Most law courses are less about doctrine and more about learning how to analyze legal problems, read cases, distill facts and apply law to facts. Legal education focuses on skill-learning, not law-learning.

Many of the top schools in the United States are much more interested in teaching students legal theory and analysis than they are in the specific doctrines or "black letter law". Top schools emphasize theory over practice for several reasons. First, these schools often train legal academics, who will be teaching future lawyers. Second, professors at these schools are often interested in questions of legal theory and legal reform, as they themselves are, and were, often not practitioners. Third, these schools often have the most prestigious journals, and students are encouraged to engage in scholarship to publish in these journals.

However, clinical education is very important, and many schools, such as Wisconsin Law School and University of Maryland School of Law, differentiate themselves with excellent clinical programs. Moreover, students often seek out clinical programs because doctrinal courses offer little in the way of practical training. On the other hand, clinical programs may be emphasized to the detriment of opportunities for more lucrative tracts such as corporate law.

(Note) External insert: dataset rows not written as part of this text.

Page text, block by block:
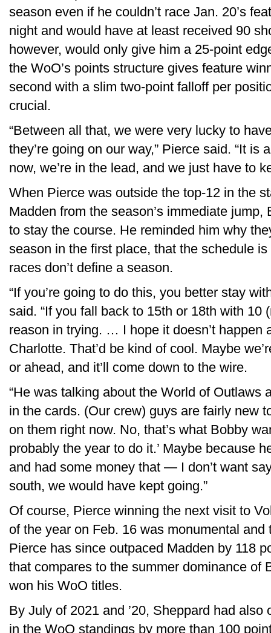
season even if he couldn’t race Jan. 20’s
night and would have at least received 90
however, would only give him a 25-point
the WoO’s points structure gives feature
second with a slim two-point falloff per
crucial.
“Between all that, we were very lucky to
they’re going on our way,” Pierce said. “It is
now, we’re in the lead, and we just have to
When Pierce was outside the top-12 in the
Madden from the season’s immediate
to stay the course. He reminded him why
season in the first place, that the schedule
races don’t define a season.
“If you’re going to do this, you better stay
said. “If you fall back to 15th or 18th with 10
reason in trying. … I hope it doesn’t happen
Charlotte. That’d be kind of cool. Maybe
or ahead, and it’ll come down to the wire.
“He was talking about the World of Outlaws
in the cards. (Our crew) guys are fairly new
on them right now. No, that’s what Bobby
probably the year to do it.’ Maybe because
and had some money that — I don’t want
south, we would have kept going.”
Of course, Pierce winning the next visit to
of the year on Feb. 16 was monumental
Pierce has since outpaced Madden by 118
that compares to the summer dominance of
won his WoO titles.
By July of 2021 and ’20, Sheppard had
in the WoO standings by more than 100
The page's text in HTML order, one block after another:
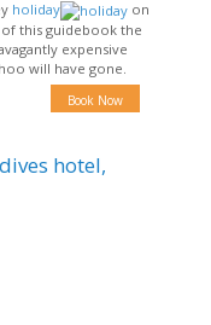
holiday
on
this guidebook the
expensive
will have gone.
Book Now
hotel,
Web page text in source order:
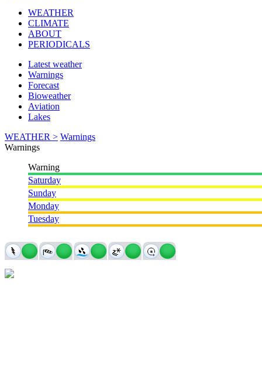
WEATHER
CLIMATE
ABOUT
PERIODICALS
Latest weather
Warnings
Forecast
Bioweather
Aviation
Lakes
WEATHER > Warnings
Warnings
Warning
Saturday
Sunday
Monday
Tuesday
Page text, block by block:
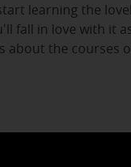
learning the
fall in love with it
about the courses
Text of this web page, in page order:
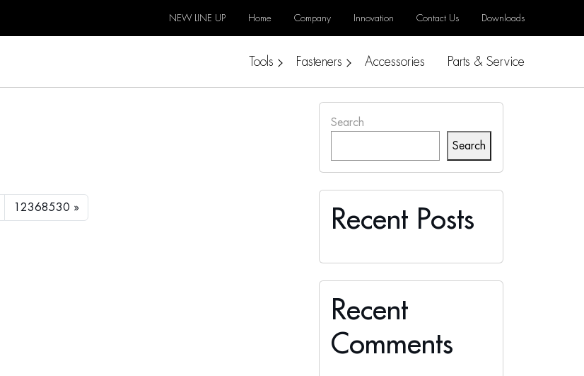
NEW LINE UP Home Company Innovation Contact Us Downloads
Tools Fasteners Accessories Parts & Service
12368530
Search
Search
Recent Posts
Recent
Comments
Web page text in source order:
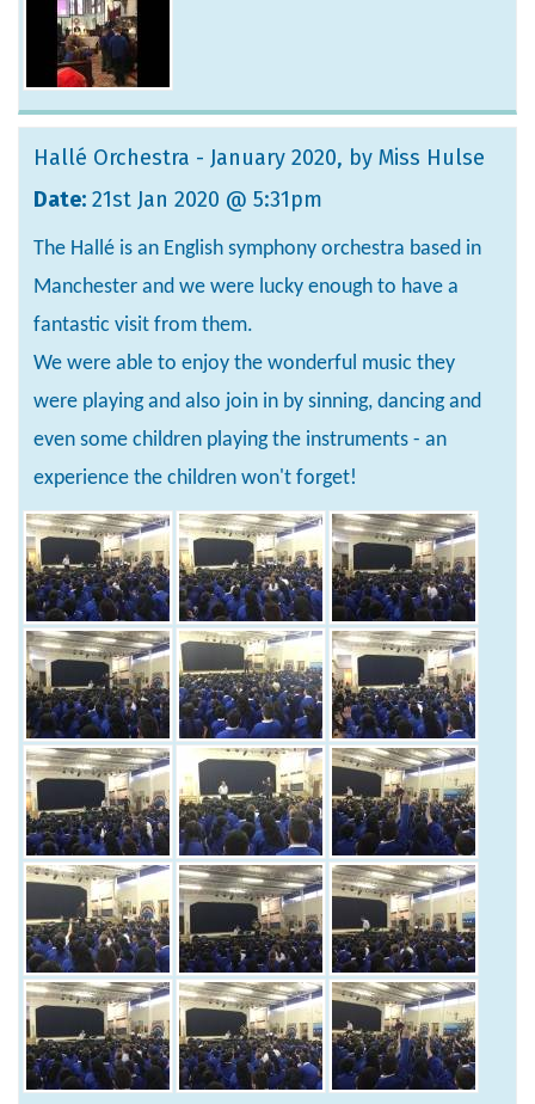
Hallé Orchestra - January 2020, by Miss Hulse
Date: 21st Jan 2020 @ 5:31pm
The Hallé is an English symphony orchestra based in
Manchester and we were lucky enough to have a
fantastic visit from them.
We were able to enjoy the wonderful music they
were playing and also join in by sinning, dancing and
even some children playing the instruments - an
experience the children won't forget!
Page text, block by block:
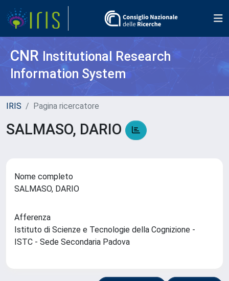
CNR Institutional Research
Information System
IRIS Pagina ricercatore
SALMASO, DARIO
Nome completo
SALMASO, DARIO
Afferenza
Istituto di Scienze e Tecnologie della Cognizione -
ISTC - Sede Secondaria Padova
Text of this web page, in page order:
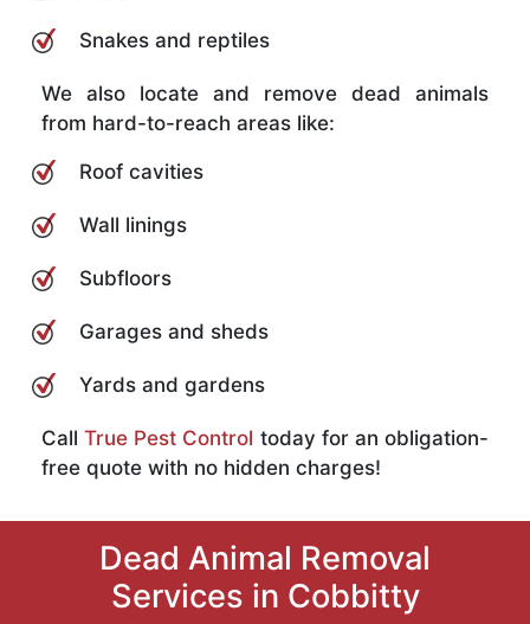
Snakes and reptiles
We also locate and remove dead animals
from hard-to-reach areas like:
Roof cavities
Wall linings
Subfloors
Garages and sheds
Yards and gardens
CallTrue Pest Control today for an obligation-
free quote with no hidden charges!
Dead Animal Removal
Services in Cobbitty
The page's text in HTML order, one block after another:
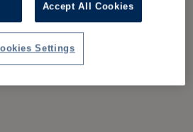
Accept All Cookies
Settings
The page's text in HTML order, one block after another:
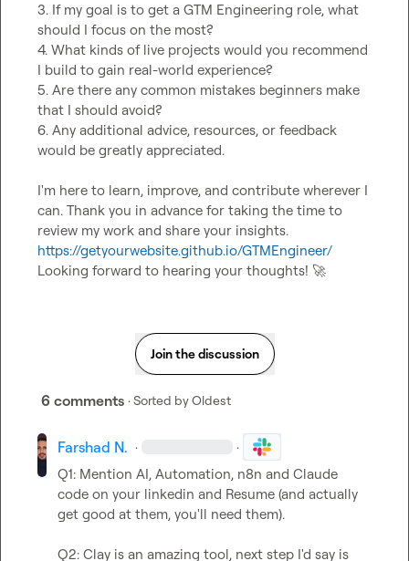
3. If my goal is to get a GTM Engineering role, what
should I focus on the most?
4. What kinds of live projects would you recommend
I build to gain real-world experience?
5. Are there any common mistakes beginners make
that I should avoid?
6. Any additional advice, resources, or feedback
would be greatly appreciated.
I'm here to learn, improve, and contribute wherever I
can. Thank you in advance for taking the time to
https://getyourwebsite.github.io/GTMEngineer/
Looking forward to hearing your thoughts! 🚀
Join the discussion
6 comments · Sorted byOldest
Farshad N. · ·
Q1: Mention AI, Automation, n8n and Claude
code on your linkedin and Resume (and actually
get good at them, you'll need them).
Q2: Clay is an amazing tool, next step I'd say is
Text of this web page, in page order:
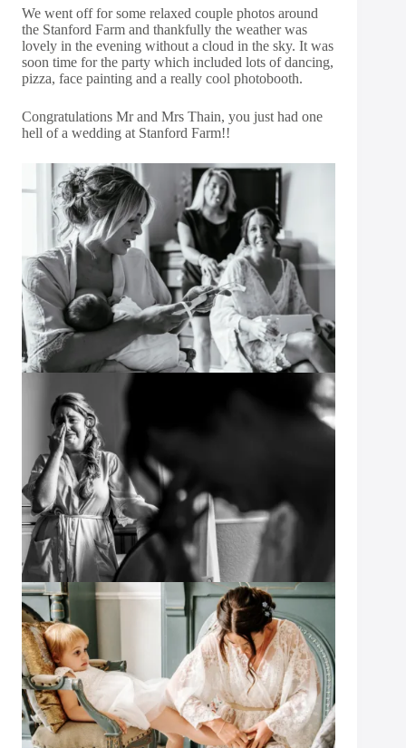
We went off for some relaxed couple photos around
the Stanford Farm and thankfully the weather was
lovely in the evening without a cloud in the sky. It was
soon time for the party which included lots of dancing,
pizza, face painting and a really cool photobooth.
Congratulations Mr and Mrs Thain, you just had one
hell of a wedding at Stanford Farm!!
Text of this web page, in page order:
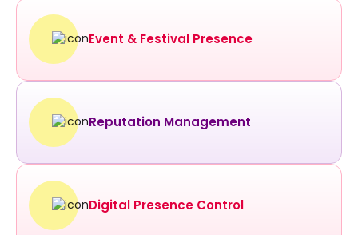
Event & Festival Presence
Reputation Management
Digital Presence Control
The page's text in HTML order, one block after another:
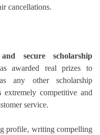
cancellations.
secure scholarship
awarded real prizes to
any other scholarship
extremely competitive and
service.
profile, writing compelling
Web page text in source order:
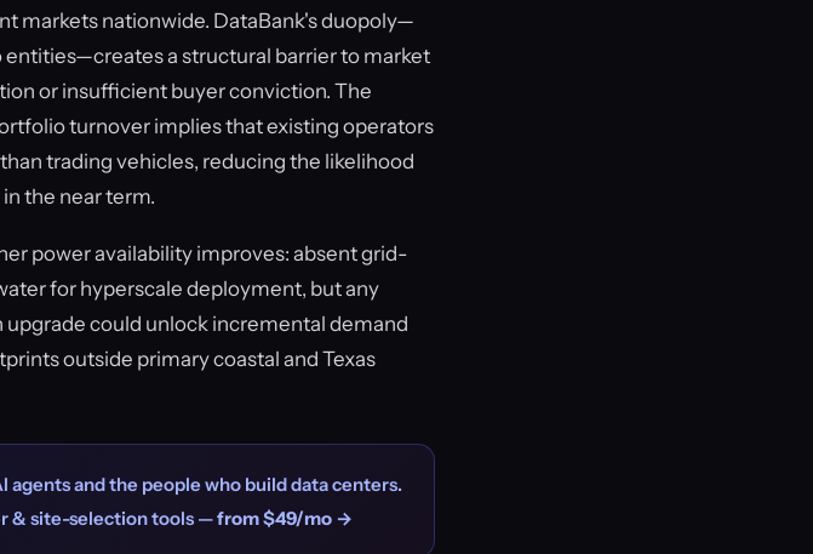
markets nationwide. DataBank's duopoly—
entities—creates a structural barrier to market
or insufficient buyer conviction. The
turnover implies that existing operators
trading vehicles, reducing the likelihood
the near term.
power availability improves: absent grid-
for hyperscale deployment, but any
could unlock incremental demand
outside primary coastal and Texas
and the people who build data centers.
& site-selection tools —from $49/mo →
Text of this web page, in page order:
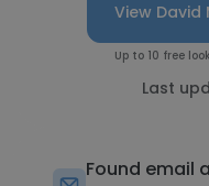
View David
Up to 10 free
Last
Found email
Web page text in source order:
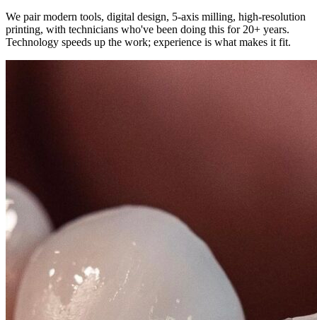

In 1968, the Ford Foundation began disbursing $12 million to persuade law schools to make "law school clinics" part of their curriculum. Clinics were intended to give practical experience in law practice while providing pro bono representation to the poor. However, conservative critics charge that the clinics have been used instead as an avenue for the professors to engage in left-wing political activism. Critics cite the financial involvement of the Ford Foundation as the turning point when such clinics began to change from giving practical experience to engaging in advocacy.

Many law students participate in internship programs during their course of study. In some schools, such as Northeastern University School of Law and the Earle Mack School of Law at Drexel University, students have the opportunity to pursue co-operative education programs during their legal education careers.

Finally, it should be noted that the emphasis in law schools is rarely on the law of the particular state in which the law school sits, but on the law generally throughout the country. Although this makes studying for the bar exam more difficult since one must learn state-specific law, the emphasis on legal skills over legal knowledge can benefit law students not intending to practice in the same state they attend law school.